Imaging Life: Lamia as John Keats’s Vitalist Debate
|Keywords:||約翰．濟慈;浪漫主義;《蕾米亞》;生命;生命力;John Keats;Romanticism;Lamia;life;vitality||Issue Date:||2016||Abstract:||
This thesis examines how John Keats employs imageries of vitality in Lamia to express his opinions of the vitalist debate. This debate, peaked at the period from 1814 to 1819, began with different interpretations of John Hunter’s living principle explaining the origin of life. John Abernethy and William Lawrence were two representative physiologists expressing their opinions of vitality in London’s Royal College of Surgeons. Romantic writers were also interested in concepts of vitality in the dimension of politics and religion, contemplating on the danger of superstition and tyranny. Due to its mysterious nature, vitality became a significant concept linking different aspects in Romantic period. In Keats’s case, I claim that with his medical training Keats transforms scientific knowledge into aesthetic expressions of vitality to present how imagination works. He employs concepts borrowed from mesmerism to reflect on the nature and the effects of imagination, such as how to influence others and generate sensations.
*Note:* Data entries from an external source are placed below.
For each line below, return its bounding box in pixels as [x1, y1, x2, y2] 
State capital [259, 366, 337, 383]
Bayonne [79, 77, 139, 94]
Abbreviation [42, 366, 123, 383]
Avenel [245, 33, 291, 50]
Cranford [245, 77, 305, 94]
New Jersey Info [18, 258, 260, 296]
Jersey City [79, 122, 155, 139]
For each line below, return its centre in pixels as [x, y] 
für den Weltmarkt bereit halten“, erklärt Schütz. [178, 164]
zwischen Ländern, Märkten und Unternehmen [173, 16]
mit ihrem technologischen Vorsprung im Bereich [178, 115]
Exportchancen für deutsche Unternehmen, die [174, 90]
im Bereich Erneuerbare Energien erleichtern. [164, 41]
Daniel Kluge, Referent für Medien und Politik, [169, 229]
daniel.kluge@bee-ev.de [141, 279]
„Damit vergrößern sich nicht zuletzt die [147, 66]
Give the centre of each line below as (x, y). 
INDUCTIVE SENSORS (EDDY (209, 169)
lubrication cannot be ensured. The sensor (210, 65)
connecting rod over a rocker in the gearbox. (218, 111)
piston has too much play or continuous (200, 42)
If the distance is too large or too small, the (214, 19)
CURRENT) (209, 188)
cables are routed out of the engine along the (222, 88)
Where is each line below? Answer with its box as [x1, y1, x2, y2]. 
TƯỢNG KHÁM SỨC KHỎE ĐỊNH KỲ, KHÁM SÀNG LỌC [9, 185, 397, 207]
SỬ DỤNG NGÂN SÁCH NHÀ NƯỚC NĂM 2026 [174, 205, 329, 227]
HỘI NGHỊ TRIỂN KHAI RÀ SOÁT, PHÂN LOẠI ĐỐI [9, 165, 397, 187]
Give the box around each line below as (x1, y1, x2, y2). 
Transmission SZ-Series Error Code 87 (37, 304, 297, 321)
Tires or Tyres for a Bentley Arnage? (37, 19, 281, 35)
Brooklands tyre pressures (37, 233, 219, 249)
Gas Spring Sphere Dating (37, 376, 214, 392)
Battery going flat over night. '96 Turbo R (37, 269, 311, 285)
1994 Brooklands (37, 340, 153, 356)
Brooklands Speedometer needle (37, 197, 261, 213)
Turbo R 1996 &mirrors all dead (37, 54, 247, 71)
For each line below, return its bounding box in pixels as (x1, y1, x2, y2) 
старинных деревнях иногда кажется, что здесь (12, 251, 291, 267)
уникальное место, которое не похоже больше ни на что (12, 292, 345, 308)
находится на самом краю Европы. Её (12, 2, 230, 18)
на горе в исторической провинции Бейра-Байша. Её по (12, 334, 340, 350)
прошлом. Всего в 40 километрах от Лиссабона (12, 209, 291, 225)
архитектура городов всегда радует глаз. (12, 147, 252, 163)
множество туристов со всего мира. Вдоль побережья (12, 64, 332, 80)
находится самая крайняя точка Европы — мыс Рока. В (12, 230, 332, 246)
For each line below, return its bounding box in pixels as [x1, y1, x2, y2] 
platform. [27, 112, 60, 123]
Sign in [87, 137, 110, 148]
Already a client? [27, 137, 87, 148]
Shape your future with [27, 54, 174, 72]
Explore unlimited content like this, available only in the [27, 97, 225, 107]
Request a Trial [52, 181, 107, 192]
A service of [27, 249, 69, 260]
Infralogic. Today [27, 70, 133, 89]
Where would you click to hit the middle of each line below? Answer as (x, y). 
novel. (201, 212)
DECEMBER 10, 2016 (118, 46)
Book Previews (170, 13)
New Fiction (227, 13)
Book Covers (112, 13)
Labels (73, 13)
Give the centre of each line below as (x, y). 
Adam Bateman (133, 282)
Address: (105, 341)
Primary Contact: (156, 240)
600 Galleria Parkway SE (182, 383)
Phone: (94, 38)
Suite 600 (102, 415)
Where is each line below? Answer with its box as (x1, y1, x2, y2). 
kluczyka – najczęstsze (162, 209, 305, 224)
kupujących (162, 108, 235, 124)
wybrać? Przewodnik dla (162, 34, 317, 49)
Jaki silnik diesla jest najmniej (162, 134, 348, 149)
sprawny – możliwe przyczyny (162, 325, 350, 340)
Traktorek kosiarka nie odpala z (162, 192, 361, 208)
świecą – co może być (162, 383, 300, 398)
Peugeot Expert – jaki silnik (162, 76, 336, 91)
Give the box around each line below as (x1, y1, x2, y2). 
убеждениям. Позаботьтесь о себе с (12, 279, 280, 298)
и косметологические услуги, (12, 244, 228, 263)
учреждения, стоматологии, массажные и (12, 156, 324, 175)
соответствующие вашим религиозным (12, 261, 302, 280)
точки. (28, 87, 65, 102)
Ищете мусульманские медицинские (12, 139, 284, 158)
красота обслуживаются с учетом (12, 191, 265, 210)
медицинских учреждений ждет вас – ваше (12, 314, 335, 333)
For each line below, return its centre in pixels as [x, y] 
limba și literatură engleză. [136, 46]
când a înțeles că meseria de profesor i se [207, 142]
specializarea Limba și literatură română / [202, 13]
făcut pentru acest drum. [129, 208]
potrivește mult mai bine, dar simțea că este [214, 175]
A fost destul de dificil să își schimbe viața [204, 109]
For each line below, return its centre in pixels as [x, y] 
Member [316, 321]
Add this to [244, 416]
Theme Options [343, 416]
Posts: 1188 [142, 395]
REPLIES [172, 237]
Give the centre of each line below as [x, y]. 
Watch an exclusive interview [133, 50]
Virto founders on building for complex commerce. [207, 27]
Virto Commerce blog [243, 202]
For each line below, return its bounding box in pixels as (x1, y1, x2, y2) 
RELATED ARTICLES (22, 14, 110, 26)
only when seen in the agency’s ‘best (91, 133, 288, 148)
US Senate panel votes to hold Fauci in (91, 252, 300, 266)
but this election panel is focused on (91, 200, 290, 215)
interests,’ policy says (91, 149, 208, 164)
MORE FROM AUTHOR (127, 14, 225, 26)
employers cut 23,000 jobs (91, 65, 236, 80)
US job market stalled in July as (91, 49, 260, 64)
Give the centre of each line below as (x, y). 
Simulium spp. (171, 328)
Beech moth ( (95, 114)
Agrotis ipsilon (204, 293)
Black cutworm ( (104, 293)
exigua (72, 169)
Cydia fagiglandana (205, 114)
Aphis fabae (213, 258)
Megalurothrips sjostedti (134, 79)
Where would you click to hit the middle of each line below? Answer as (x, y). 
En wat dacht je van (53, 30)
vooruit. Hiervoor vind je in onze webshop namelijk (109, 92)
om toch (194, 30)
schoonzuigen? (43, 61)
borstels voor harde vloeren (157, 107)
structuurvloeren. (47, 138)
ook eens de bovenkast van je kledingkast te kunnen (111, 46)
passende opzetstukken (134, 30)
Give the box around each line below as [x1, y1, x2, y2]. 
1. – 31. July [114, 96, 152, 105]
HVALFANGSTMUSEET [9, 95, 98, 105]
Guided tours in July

His writings show his concerns about the birth of living beings and writing of poetry as parallel process of creation. Emotions play a crucial role in both processes. Lamia serves as a site for presenting various imageries of vitality proposed by physiologists, such as blood and electricity. As a hybrid and transformative creature, Lamia represents Keats’s ideas of vitality, embodying the beauty and mystery of life. This thesis explores how Lamia reconciles his quests for literature and for science, revealing their intricate relations.